In other good news, I have a concord grape arbor in my yard. This morning
I noticed that it was swarming with honey bees.

In what way is that "good" news? You have a problem: Because of
their herding behavior that leads to total domination of food sources,
AWA their spreading of diseases and infestations (mites) against which
native populations have no defenses, European honeybees are decimating
native solitary bee (such as bumblebee) populations; how, one might well
ask, is that a "good" thing?
The very behavior patterns that make "tame" European honeybees so
highly valuable to commercial, mono-cropping, Earth-damaging
"AGRICULTUREmoneymoneymoney" are the same behavior patterns that, along
with their diseases and parasites, make them so devastating to native
insect populations. The presence of honeybees in the "woodlands" is
always --100% the fault of negligent beekeepers--. Allowing honeybees
to roam freely in the "native" or "undeveloped" bush has exactly the
same deleterious effect as does allowing cattle, goats, and sheep (also
alien species) to do so, the scale is just different and we don't _see_
it happening, and the perpetrators deserve jail time, IMO, because it's
absolutely preventable.

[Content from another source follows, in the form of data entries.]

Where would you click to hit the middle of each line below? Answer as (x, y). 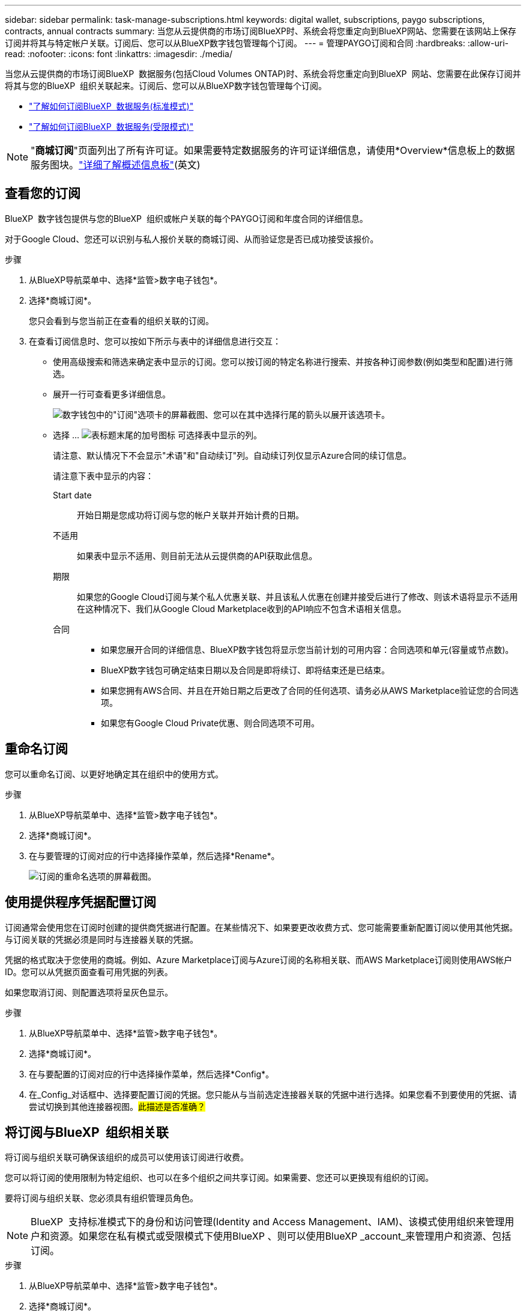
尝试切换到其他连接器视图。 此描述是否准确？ (117, 1106)
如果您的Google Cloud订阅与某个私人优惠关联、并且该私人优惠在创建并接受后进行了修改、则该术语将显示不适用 (298, 596)
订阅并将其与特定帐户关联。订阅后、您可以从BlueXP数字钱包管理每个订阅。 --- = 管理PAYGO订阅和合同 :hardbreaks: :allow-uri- (257, 43)
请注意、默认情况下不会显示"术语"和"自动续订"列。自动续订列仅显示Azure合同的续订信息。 (232, 455)
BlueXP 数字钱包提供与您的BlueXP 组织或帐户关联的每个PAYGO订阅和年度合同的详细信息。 (186, 218)
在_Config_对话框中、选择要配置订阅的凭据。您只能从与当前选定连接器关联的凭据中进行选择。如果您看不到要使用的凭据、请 (273, 1094)
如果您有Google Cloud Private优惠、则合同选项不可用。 (210, 723)
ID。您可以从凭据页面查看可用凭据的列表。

In my view, herders of domestic beasts do not
have a "right" to inflict them on the native ecosystem but, instead,
have a duty to that system to contain and control their animals.
I start most of my days killing honey bee scouts in order to
prevent them carrying the news of my garden to their pestiferous
fellows. Not only do I consider bee-killing to be an essential home
gardening activity, I believe it should be a priority of any gardener
who wants to minimize his impact on the native ecosystem and do his
little part in preserving native insect species.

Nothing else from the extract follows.